WHAT THE TASK ASKS
Could you repeat the data word for word while skipping the pictures?

Start of AVAILABLE DATA

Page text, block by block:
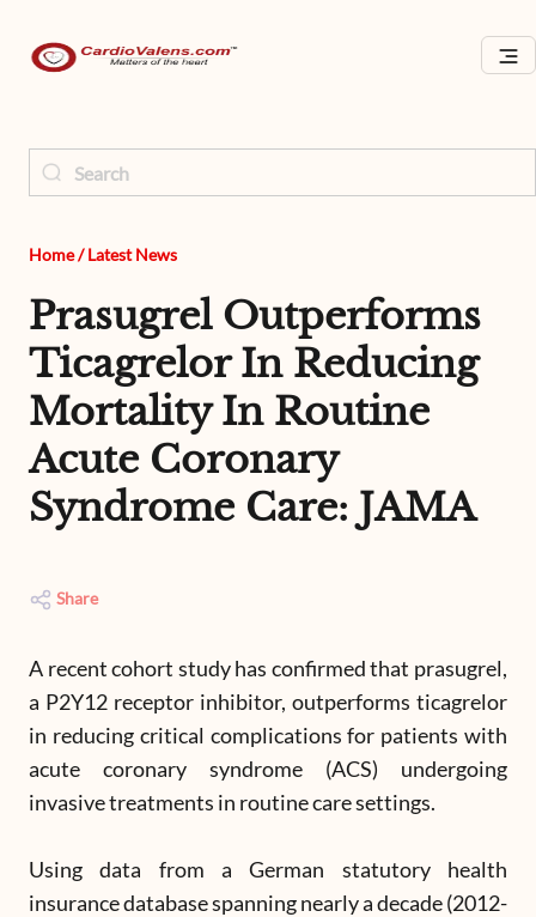
Home/ Latest News
Prasugrel Outperforms
Ticagrelor In Reducing
Mortality In Routine
Acute Coronary
Syndrome Care: JAMA
Share
A recent cohort study has confirmed that prasugrel,
a P2Y12 receptor inhibitor, outperforms ticagrelor
in reducing critical complications for patients with
acute coronary syndrome (ACS) undergoing
invasive treatments in routine care settings.
Using data from a German statutory health
insurance database spanning nearly a decade (2012-
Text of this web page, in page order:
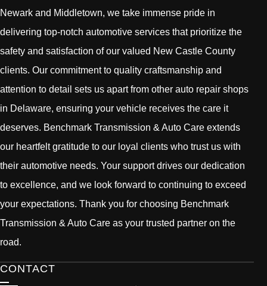
Newark and Middletown, we take immense pride in
delivering top-notch automotive services that prioritize the
safety and satisfaction of our valued New Castle County
clients. Our commitment to quality craftsmanship and
attention to detail sets us apart from other auto repair shops
in Delaware, ensuring your vehicle receives the care it
deserves. Benchmark Transmission & Auto Care extends
our heartfelt gratitude to our loyal clients who trust us with
their automotive needs. Your support drives our dedication
to excellence, and we look forward to continuing to exceed
your expectations. Thank you for choosing Benchmark
Transmission & Auto Care as your trusted partner on the
road.
CONTACT
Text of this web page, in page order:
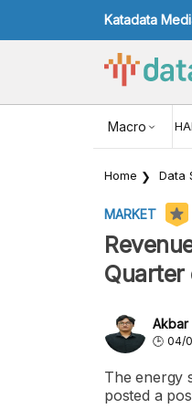
Katadata
Macro
USD/IDR
Home Data
MARKET
Akbar
04/
The energy
posted a
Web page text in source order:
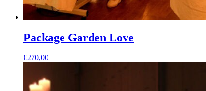
Package Garden Love
€270,00
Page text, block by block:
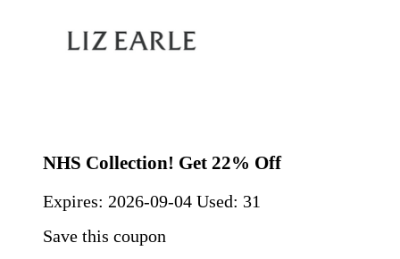
NHS Collection! Get 22% Off
Expires: 2026-09-04 Used: 31
Save this coupon
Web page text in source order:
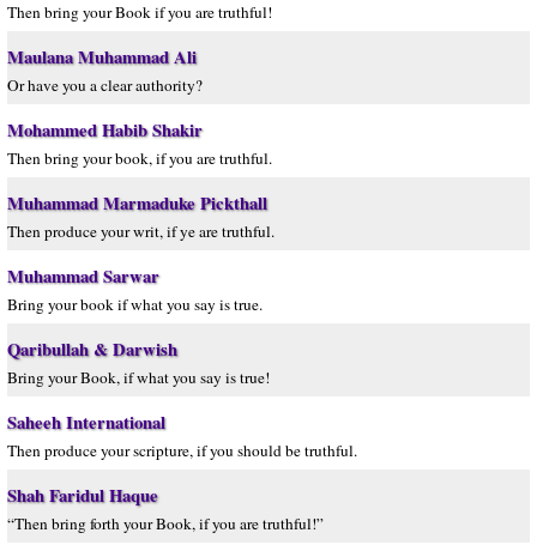
Then bring your Book if you are truthful!
Maulana Muhammad Ali
Or have you a clear authority?
Mohammed Habib Shakir
Then bring your book, if you are truthful.
Muhammad Marmaduke Pickthall
Then produce your writ, if ye are truthful.
Muhammad Sarwar
Bring your book if what you say is true.
Qaribullah & Darwish
Bring your Book, if what you say is true!
Saheeh International
Then produce your scripture, if you should be truthful.
Shah Faridul Haque
“Then bring forth your Book, if you are truthful!”

End of AVAILABLE DATA

ANSWER TO THE PROBLEM
Page text, block by block:
Home/ Latest News
Prasugrel Outperforms
Ticagrelor In Reducing
Mortality In Routine
Acute Coronary
Syndrome Care: JAMA
Share
A recent cohort study has confirmed that prasugrel,
a P2Y12 receptor inhibitor, outperforms ticagrelor
in reducing critical complications for patients with
acute coronary syndrome (ACS) undergoing
invasive treatments in routine care settings.
Using data from a German statutory health
insurance database spanning nearly a decade (2012-
Text of this web page, in page order:
Newark and Middletown, we take immense pride in
delivering top-notch automotive services that prioritize the
safety and satisfaction of our valued New Castle County
clients. Our commitment to quality craftsmanship and
attention to detail sets us apart from other auto repair shops
in Delaware, ensuring your vehicle receives the care it
deserves. Benchmark Transmission & Auto Care extends
our heartfelt gratitude to our loyal clients who trust us with
their automotive needs. Your support drives our dedication
to excellence, and we look forward to continuing to exceed
your expectations. Thank you for choosing Benchmark
Transmission & Auto Care as your trusted partner on the
road.
CONTACT
Text of this web page, in page order:
Katadata
Macro
USD/IDR
Home Data
MARKET
Akbar
04/
The energy
posted a
Web page text in source order:
Package Garden Love
€270,00
Page text, block by block:
NHS Collection! Get 22% Off
Expires: 2026-09-04 Used: 31
Save this coupon
Web page text in source order:
Then bring your Book if you are truthful!
Maulana Muhammad Ali
Or have you a clear authority?
Mohammed Habib Shakir
Then bring your book, if you are truthful.
Muhammad Marmaduke Pickthall
Then produce your writ, if ye are truthful.
Muhammad Sarwar
Bring your book if what you say is true.
Qaribullah & Darwish
Bring your Book, if what you say is true!
Saheeh International
Then produce your scripture, if you should be truthful.
Shah Faridul Haque
“Then bring forth your Book, if you are truthful!”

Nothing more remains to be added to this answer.